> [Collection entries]
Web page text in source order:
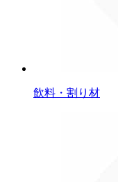
飲料・割り材
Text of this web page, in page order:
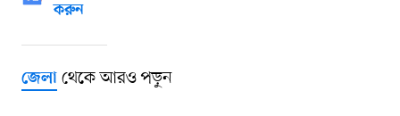
করুন
জেলাথেকে আরও পড়ুন
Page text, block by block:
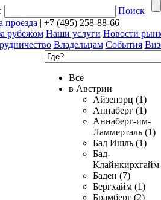
Поиск
проезда | +7 (495) 258-88-66
рубежом Наши услуги Новости
Владельцам События
Все
в Австрии
Айзенэрц (1)
Аннаберг (1)
Аннаберг-им-
Ламмерталь (1)
Бад Ишль (1)
Бад-
Клайнкирхгайм
Баден (7)
Бергхайм (1)
Брамберг (2)
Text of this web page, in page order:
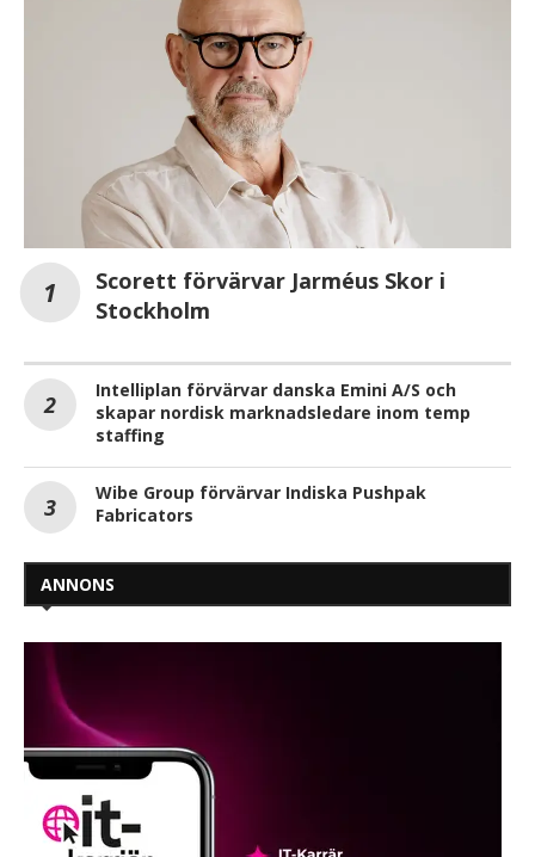
Scorett förvärvar Jarméus Skor i
Stockholm
Intelliplan förvärvar danska Emini A/S och
skapar nordisk marknadsledare inom temp
staffing
Wibe Group förvärvar Indiska Pushpak
Fabricators
ANNONS
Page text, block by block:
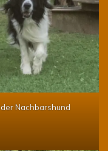
der Nachbarshund
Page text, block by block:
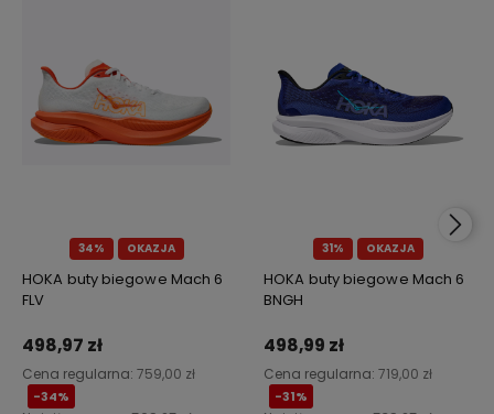
34% OKAZJA
HOKA buty biegowe Mach 6
FLV
498,97 zł
Cena regularna: 759,00 zł
-34%
31% OKAZJA
HOKA buty biegowe Mach 6
BNGH
498,99 zł
Cena regularna: 719,00 zł
-31%
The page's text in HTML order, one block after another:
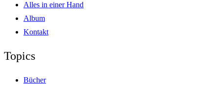
Alles in einer Hand
Album
Kontakt
Topics
Bücher
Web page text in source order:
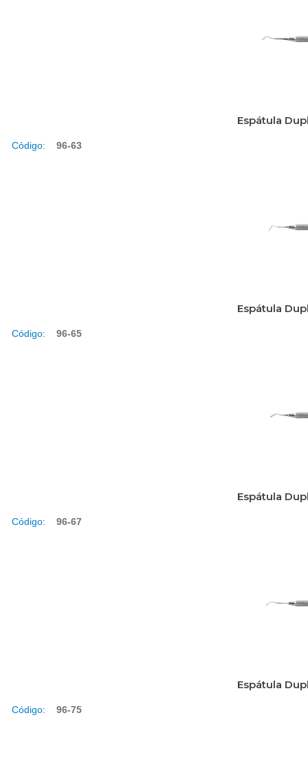
Espátula
Código: 96-63
Espátula
Código: 96-65
Espátula
Código: 96-67
Espátula
Código: 96-75
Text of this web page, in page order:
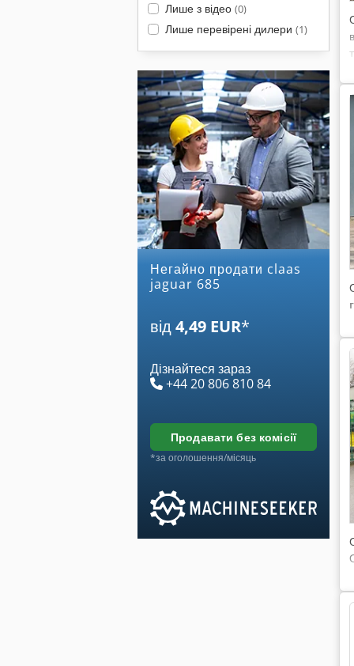
Лише з відео (0)
Лише перевірені дилери (1)
Негайно продати claas
jaguar 685
від4,49 EUR*
Дізнайтеся зараз
+44 20 806 810 84
продавати без комісії
*за оголошення/місяць
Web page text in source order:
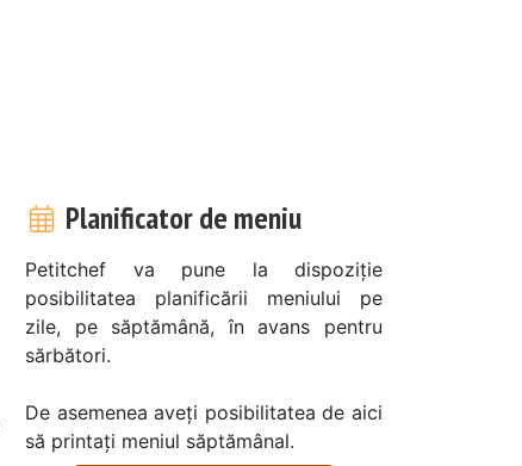
Planificator de meniu
Petitchef va pune la dispoziție
posibilitatea planificării meniului pe
zile, pe săptămână, în avans pentru
sărbători.
De asemenea aveți posibilitatea de aici
să printați meniul săptămânal.
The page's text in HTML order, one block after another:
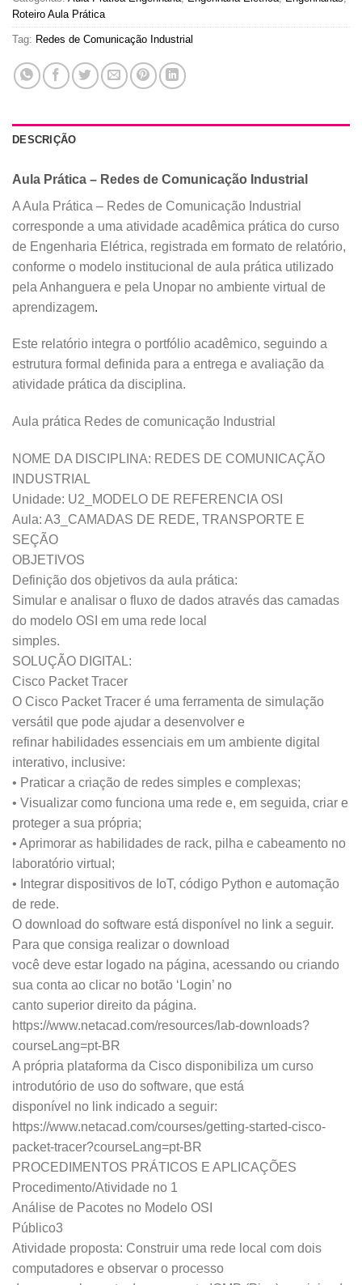
Roteiro Aula Prática
Tag: Redes de Comunicação Industrial
DESCRIÇÃO
Aula Prática – Redes de Comunicação Industrial
A Aula Prática – Redes de Comunicação Industrial
corresponde a uma atividade acadêmica prática do curso
de Engenharia Elétrica, registrada em formato de relatório,
conforme o modelo institucional de aula prática utilizado
pela Anhanguera e pela Unopar no ambiente virtual de
aprendizagem.
Este relatório integra o portfólio acadêmico, seguindo a
estrutura formal definida para a entrega e avaliação da
atividade prática da disciplina.
Aula prática Redes de comunicação Industrial
NOME DA DISCIPLINA: REDES DE COMUNICAÇÃO
INDUSTRIAL
Unidade: U2_MODELO DE REFERENCIA OSI
Aula: A3_CAMADAS DE REDE, TRANSPORTE E
SEÇÃO
OBJETIVOS
Definição dos objetivos da aula prática:
Simular e analisar o fluxo de dados através das camadas
do modelo OSI em uma rede local
simples.
SOLUÇÃO DIGITAL:
Cisco Packet Tracer
O Cisco Packet Tracer é uma ferramenta de simulação
versátil que pode ajudar a desenvolver e
refinar habilidades essenciais em um ambiente digital
interativo, inclusive:
• Praticar a criação de redes simples e complexas;
• Visualizar como funciona uma rede e, em seguida, criar e
proteger a sua própria;
• Aprimorar as habilidades de rack, pilha e cabeamento no
laboratório virtual;
• Integrar dispositivos de IoT, código Python e automação
de rede.
O download do software está disponível no link a seguir.
Para que consiga realizar o download
você deve estar logado na página, acessando ou criando
sua conta ao clicar no botão ‘Login’ no
canto superior direito da página.
https://www.netacad.com/resources/lab-downloads?
courseLang=pt-BR
A própria plataforma da Cisco disponibiliza um curso
introdutório de uso do software, que está
disponível no link indicado a seguir:
https://www.netacad.com/courses/getting-started-cisco-
packet-tracer?courseLang=pt-BR
PROCEDIMENTOS PRÁTICOS E APLICAÇÕES
Procedimento/Atividade no 1
Análise de Pacotes no Modelo OSI
Público3
Atividade proposta: Construir uma rede local com dois
computadores e observar o processo
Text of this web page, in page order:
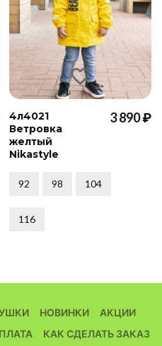
4л4021
Ветровка
желтый
Nikastyle
3 890 ₽
92 98 104
116
НОВИНКИ
АКЦИИ
КАК СДЕЛАТЬ ЗАКАЗ
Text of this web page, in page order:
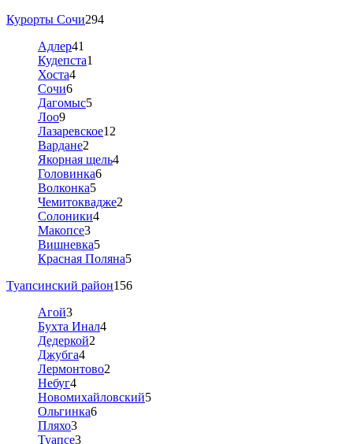
Курорты Сочи294
Адлер41
Кудепста1
Хоста4
Сочи6
Дагомыс5
Лоо9
Лазаревское12
Вардане2
Якорная щель4
Головинка6
Волконка5
Чемитоквадже2
Солоники4
Макопсе3
Вишневка5
Красная Поляна5
Туапсинский район156
Агой3
Бухта Инал4
Дедеркой2
Джубга4
Лермонтово2
Небуг4
Новомихайловский5
Ольгинка6
Пляхо3
Туапсе3

> [TASK STATEMENT]
Give back exactly the lines from the first line of the data through the line with "A Aula Prática –", pictures excluded.

> [WRITTEN ANSWER]
Web page text in source order:
飲料・割り材
Text of this web page, in page order:
করুন
জেলাথেকে আরও পড়ুন
Page text, block by block:
Поиск
проезда | +7 (495) 258-88-66
рубежом Наши услуги Новости
Владельцам События
Все
в Австрии
Айзенэрц (1)
Аннаберг (1)
Аннаберг-им-
Ламмерталь (1)
Бад Ишль (1)
Бад-
Клайнкирхгайм
Баден (7)
Бергхайм (1)
Брамберг (2)
Text of this web page, in page order:
Scorett förvärvar Jarméus Skor i
Stockholm
Intelliplan förvärvar danska Emini A/S och
skapar nordisk marknadsledare inom temp
staffing
Wibe Group förvärvar Indiska Pushpak
Fabricators
ANNONS
Page text, block by block:
der Nachbarshund
Page text, block by block:
34% OKAZJA
HOKA buty biegowe Mach 6
FLV
498,97 zł
Cena regularna: 759,00 zł
-34%
31% OKAZJA
HOKA buty biegowe Mach 6
BNGH
498,99 zł
Cena regularna: 719,00 zł
-31%
The page's text in HTML order, one block after another:
Alles in einer Hand
Album
Kontakt
Topics
Bücher
Web page text in source order:
Espátula
Código: 96-63
Espátula
Código: 96-65
Espátula
Código: 96-67
Espátula
Código: 96-75
Text of this web page, in page order:
Лише з відео (0)
Лише перевірені дилери (1)
Негайно продати claas
jaguar 685
від4,49 EUR*
Дізнайтеся зараз
+44 20 806 810 84
продавати без комісії
*за оголошення/місяць
Web page text in source order:
Planificator de meniu
Petitchef va pune la dispoziție
posibilitatea planificării meniului pe
zile, pe săptămână, în avans pentru
sărbători.
De asemenea aveți posibilitatea de aici
să printați meniul săptămânal.
The page's text in HTML order, one block after another:
Roteiro Aula Prática
Tag: Redes de Comunicação Industrial
DESCRIÇÃO
Aula Prática – Redes de Comunicação Industrial
A Aula Prática – Redes de Comunicação Industrial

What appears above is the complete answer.